# Origin of "The finger"



## crazylady (Oct 13, 2005)

This is not meant to be crude. It is strictly for your edification and enjoyment. 
Before the Battle of Agincourt in 1415, the French, anticipating victory over the English, proposed to cut off the middle finger of all captured English soldiers. Without the middle finger, it would be impossible to draw the renowned English longbow and therefore be incapable of fighting in the future. 

This famous weapon was made of the native English Yew tree, and the act of drawing the longbow was known as "plucking the yew." Much to the bewilderment of the French, the English won a major upset and began mocking the French by waving their middle fingers at the defeated French,saying, "See, we can still pluck yew! PLUCK YEW!" 

Over the years, some 'folk etymologies' have grown up around this symbolic gesture. Since 'pluck yew' is rather difficult to say (like "pleasant mother pheasant plucker", which is who you had to go to for the feathers used on the arrows for the longbow), the difficult consonant cluster at the beginning has gradually changed to a labiodental fricative 'F', and thus the words often used in conjunction with the one-finger-salute are mistakenly thought to have something to do with an intimate encounter. 

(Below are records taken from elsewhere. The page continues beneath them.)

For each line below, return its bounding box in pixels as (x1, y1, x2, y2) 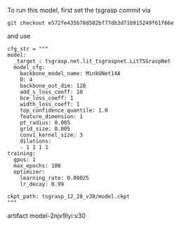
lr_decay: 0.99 (20, 181, 65, 188)
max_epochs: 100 (13, 162, 61, 169)
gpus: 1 (13, 156, 36, 163)
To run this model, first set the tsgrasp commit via (7, 6, 151, 14)
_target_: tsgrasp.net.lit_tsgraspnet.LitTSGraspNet (13, 58, 171, 65)
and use (7, 32, 31, 40)
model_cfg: (13, 64, 46, 71)
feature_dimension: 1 (20, 113, 83, 120)
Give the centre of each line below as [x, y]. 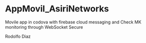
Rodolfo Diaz [18, 36]
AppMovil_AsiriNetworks [57, 9]
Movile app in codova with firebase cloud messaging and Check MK [73, 22]
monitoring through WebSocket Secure [44, 27]
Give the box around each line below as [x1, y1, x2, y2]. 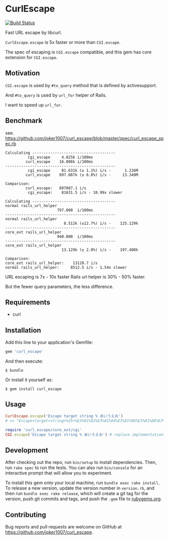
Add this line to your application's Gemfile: [5, 340, 93, 346]
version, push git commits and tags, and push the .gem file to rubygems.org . [5, 496, 162, 502]
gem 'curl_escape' [5, 349, 44, 354]
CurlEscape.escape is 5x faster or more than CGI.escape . [5, 39, 121, 45]
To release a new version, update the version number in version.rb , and [5, 485, 155, 491]
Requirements [5, 298, 50, 306]
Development [5, 446, 49, 454]
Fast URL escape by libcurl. [5, 29, 62, 35]
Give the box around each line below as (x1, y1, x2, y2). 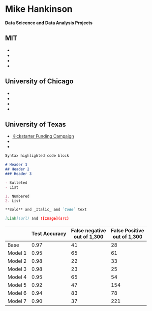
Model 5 (7, 282, 27, 289)
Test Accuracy (31, 230, 66, 237)
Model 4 (7, 274, 27, 280)
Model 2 (7, 258, 27, 265)
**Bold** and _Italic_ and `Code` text (5, 207, 87, 212)
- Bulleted (5, 180, 28, 185)
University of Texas (5, 120, 66, 129)
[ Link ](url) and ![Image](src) (5, 216, 69, 221)
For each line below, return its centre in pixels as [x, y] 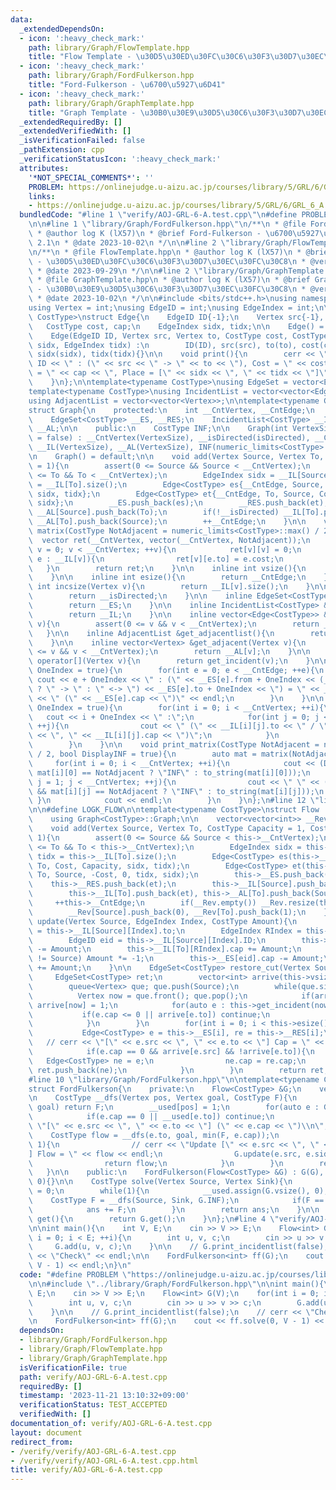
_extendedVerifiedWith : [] [75, 131]
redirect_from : [42, 1442]
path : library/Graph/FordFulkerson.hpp [111, 76]
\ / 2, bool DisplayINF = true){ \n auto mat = [142, 754]
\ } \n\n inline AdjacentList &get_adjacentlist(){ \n [151, 633]
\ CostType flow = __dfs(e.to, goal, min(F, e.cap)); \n [154, 1135]
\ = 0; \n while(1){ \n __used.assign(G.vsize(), [169, 1191]
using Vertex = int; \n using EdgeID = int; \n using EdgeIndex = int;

It is also because of the pheasant feathers on the arrows that the symbolic gesture is known as "giving the bird."


----------



## Zebedee (Oct 3, 2007)

Babs, I am waving the twin digits of derision in your direction.   

Any idea where they came from?


----------



## Jiggles (Apr 17, 2007)

The two fingers needed to pull the bow string silly, they were waved at the french to show they still had both.


----------



## andyangyh (May 1, 2005)

_The two fingers needed to pull the bow string silly, they were waved at the french to show they still had both_

Apparently not! I had always thought this was true but, according to Stephen Fry on QI this week, it is a myth first arising in the 1970's. The actual V sign was first recorded in the early 1900's and has nothing to do with Agincourt, bows or the French. It is seen in other cultures but is usually presented as the two horns that are the sign of the cuckold. Gosh - what did we do before the internet (and Stephen Fry!)?


----------



## Zebedee (Oct 3, 2007)

Right answer Andy - and even that is far from certain. Like many sayings etc, by the time it has done the rounds of the 'Chinese whispers' it bears little resemblance to the original. Interesting though.  

Sorry Jiggles. I was feeling mischievous! 

What about "_Going off at half cock_"? I expect most people know vaguely where it originates, but what about the detail?


----------